I'm arguing about the relative merits of AI governance research vs. AI governance advocacy. This probably wasn't clear if you're just jumping in at this point of the sequence, for which I apologize.
> frontier labs are only pretending to try to solve alignment
>>This is probably the main driver of our disagreement.
I agree with your diagnosis! I think Sam Altman is a sociopathic liar, so the fact that he signed the statement on AI risk doesn't convince me that he cares about alignment. I feel reasonably confident about that belief. Zvi's series on Moral Mazes apply here: I don't claim that you literally can't mention existential risk at OpenAI, but if you show signs of being earnestly concerned enough about it to interefere with corporate goals, then I believe you'll be sidelined.

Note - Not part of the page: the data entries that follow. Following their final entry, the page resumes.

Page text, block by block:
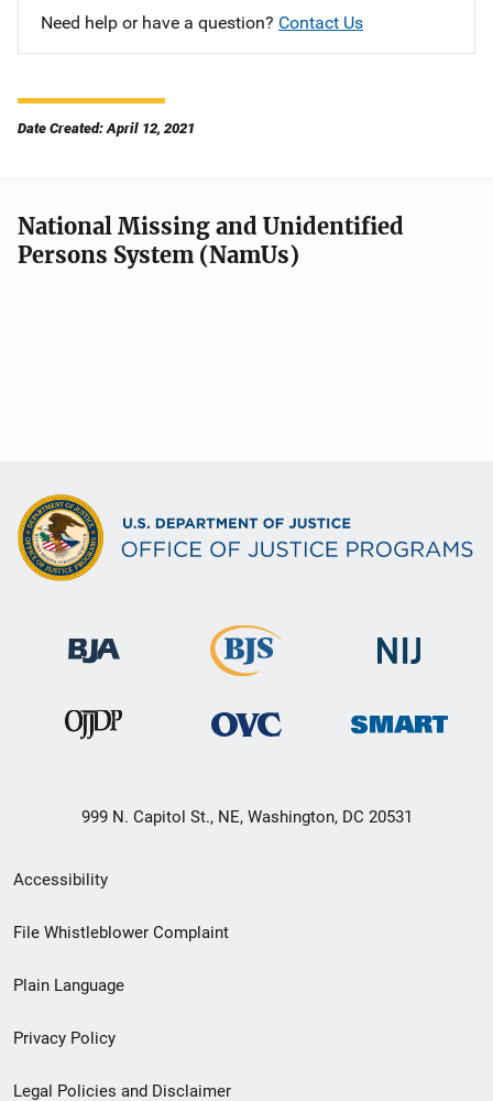
Need help or have a question? Contact Us
Date Created: April 12, 2021
National Missing and Unidentified
Persons System (NamUs)
999 N. Capitol St., NE, Washington, DC 20531
Secondary
Footer
menu
Accessibility
File Whistleblower Complaint
Plain Language
Privacy Policy
Legal Policies and Disclaimer
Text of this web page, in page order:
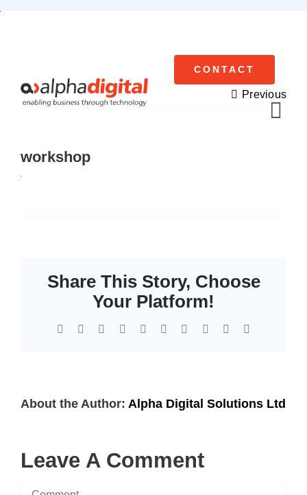
Skip
CONTACT
Previous
workshop
Share This Story, Choose
Your Platform!
Facebook Reddit LinkedInWhatsApp
TumblrPinterest Xing
About the Author: Alpha Digital Solutions Ltd
Leave A Comment
Comment
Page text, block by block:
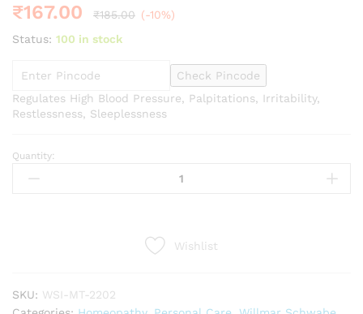
₹167.00 ₹185.00 (-10%)
Status: 100 in stock
Check Pincode
Regulates High Blood Pressure, Palpitations, Irritability,
Restlessness, Sleeplessness
Willmar
Schwabe
quantity
Quantity:
Wishlist
SKU: WSI-MT-2202
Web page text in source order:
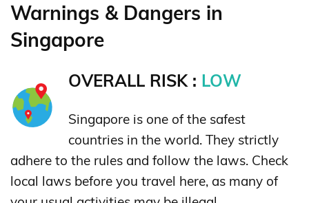
Warnings & Dangers in
Singapore
OVERALL RISK : LOW
Singapore is one of the safest
countries in the world. They strictly
adhere to the rules and follow the laws. Check
local laws before you travel here, as many of
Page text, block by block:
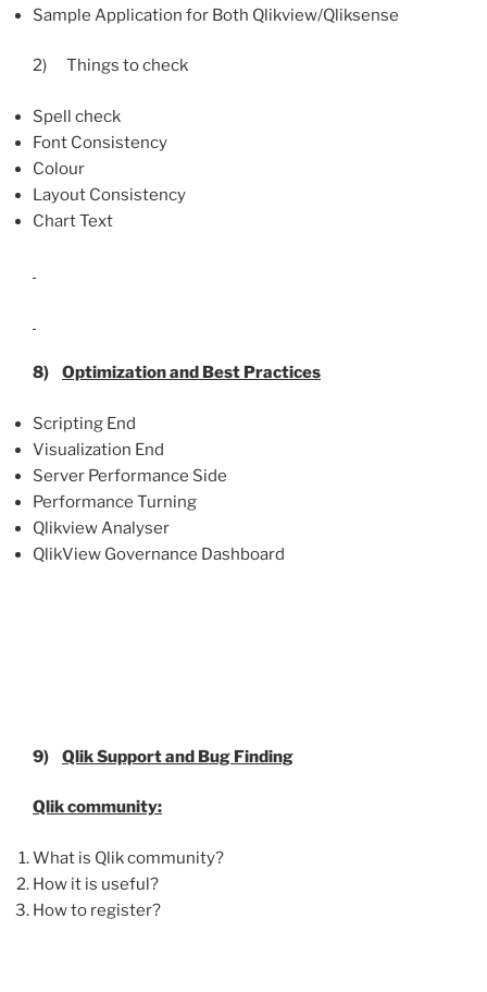
Sample Application for Both Qlikview/Qliksense
2) Things to check
Spell check
Font Consistency
Colour
Layout Consistency
Chart Text
8) Optimization and Best Practices
Scripting End
Visualization End
Server Performance Side
Performance Turning
Qlikview Analyser
QlikView Governance Dashboard
9) QlikSupport and Bug Finding
Qlikcommunity:
What is Qlik community?
How it is useful?
How to register?
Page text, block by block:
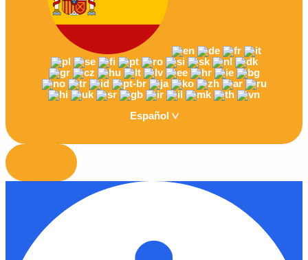
Español
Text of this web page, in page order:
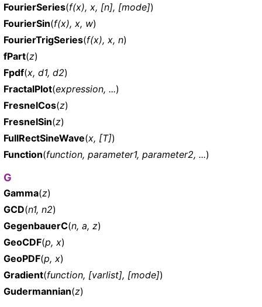
FourierSeries(f(x), x, [n], [mode])
FourierSin(f(x), x, w)
FourierTrigSeries(f(x), x, n)
fPart(z)
Fpdf(x, d1, d2)
FractalPlot(expression, ...)
FresnelCos(z)
FresnelSin(z)
FullRectSineWave(x, [T])
Function(function, parameter1, parameter2, ...)
G
Gamma(z)
GCD(n1, n2)
GegenbauerC(n, a, z)
GeoCDF(p, x)
GeoPDF(p, x)
Gradient(function, [varlist], [mode])
Gudermannian(z)
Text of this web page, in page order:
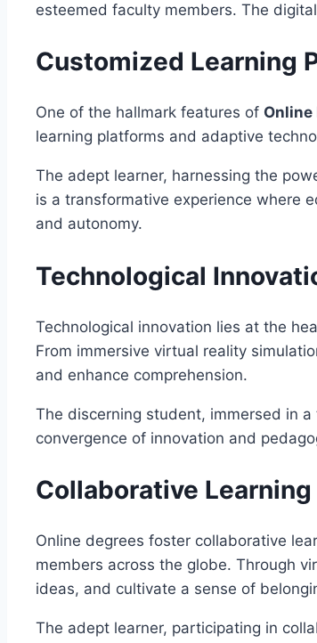
esteemed faculty members. The
Customized Learning
One of the hallmark features of Online
learning platforms and adaptive
The adept learner, harnessing the
is a transformative experience where
and autonomy.
Technological
Technological innovation lies at the
From immersive virtual reality
and enhance comprehension.
The discerning student, immersed in
convergence of innovation and
Collaborative
Online degrees foster collaborative
members across the globe. Through
ideas, and cultivate a sense of
The adept learner, participating in
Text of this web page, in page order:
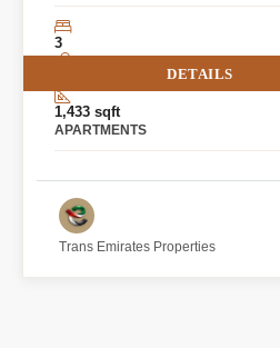
3
1,433 sqft
APARTMENTS
DETAILS
Trans Emirates Properties
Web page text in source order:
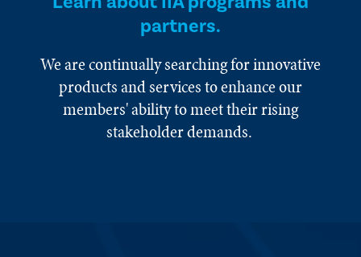
partners.
We are continually searching for innovative
products and services to enhance our
members' ability to meet their rising
stakeholder demands.
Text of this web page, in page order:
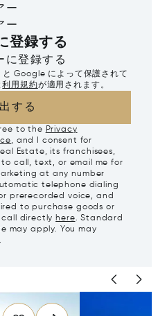
ー
ー
登録する
に登録する
Google によって保護されて
利用規約が適用されます。
する
to the Privacy
, and I consent for
Estate, its franchisees,
call, text, or email me for
at any number
telephone dialing
prerecorded voice, and
to purchase goods or
call directly here. Standard
may apply. You may
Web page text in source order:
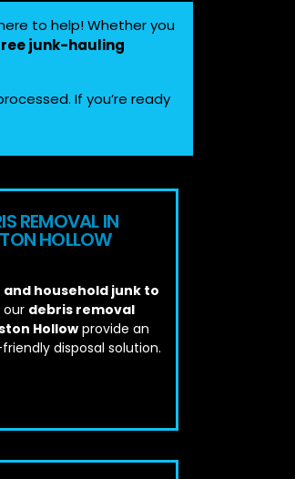
to help! Whether you
junk-hauling
If you’re ready
REMOVAL IN
HOLLOW
household junk to
our debris removal
Hollowprovide an
disposal solution.
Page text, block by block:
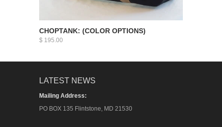
CHOPTANK: (COLOR OPTIONS)
$ 195.00
LATEST NEWS
Mailing Address:
PO BOX 135 Flintstone, MD 21530
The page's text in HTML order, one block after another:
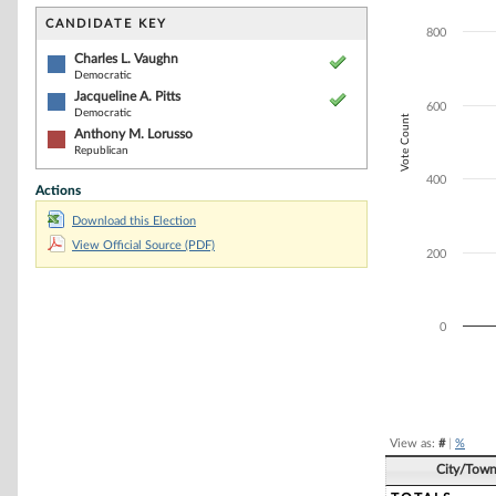
CANDIDATE KEY
Charles L. Vaughn
Democratic
Jacqueline A. Pitts
Democratic
Anthony M. Lorusso
Republican
Actions
Download this Election
View Official Source (PDF)
The chart has
The chart has
Vote Count
0
200
400
600
800
View as: #| %
City/Town
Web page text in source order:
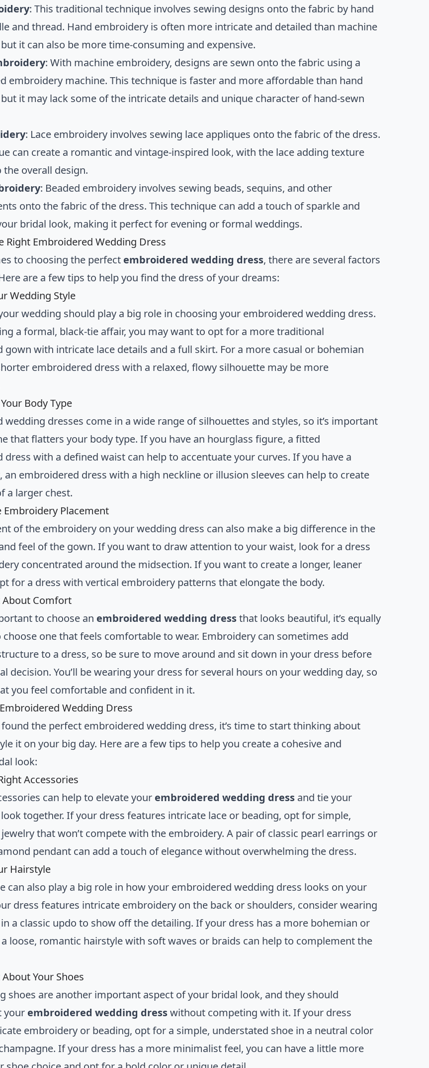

I'm much less confident about whether or not successful alignment looks like normal deep learning work; I know more about corporate behavior than I do about technical AI safety. It seems odd and unlikely to me that the same kind of work (normal deep learning) that looks like it causes a series of major problems (power-seeking, black boxes, emergent goals) when you do a moderate amount of it would wind up solving all of those same problems when you do a lot of it, but I'm not enough of a technical expert to be sure that that's wrong.
Because there are independent, non-technical reasons for people to want to believe that normal deep learning will solve alignment (it means they get to take fun, high-pay, high-status jobs at AI developers without feeling guilty about it), if you show me a random person who believes this and I don't know anything about their incorruptiability or the clarity of their thinking ahead of time, then my prior is that most of the people in the random distribution that this person was drawn from probably arrived at the belief mostly out of convenience and temptation, rather than mostly by becoming technically convinced of the merits of a position that seems a priori unlikely to me. However, I can't be sure -- perhaps it's more likely than I think that normal deep learning can solve alignment.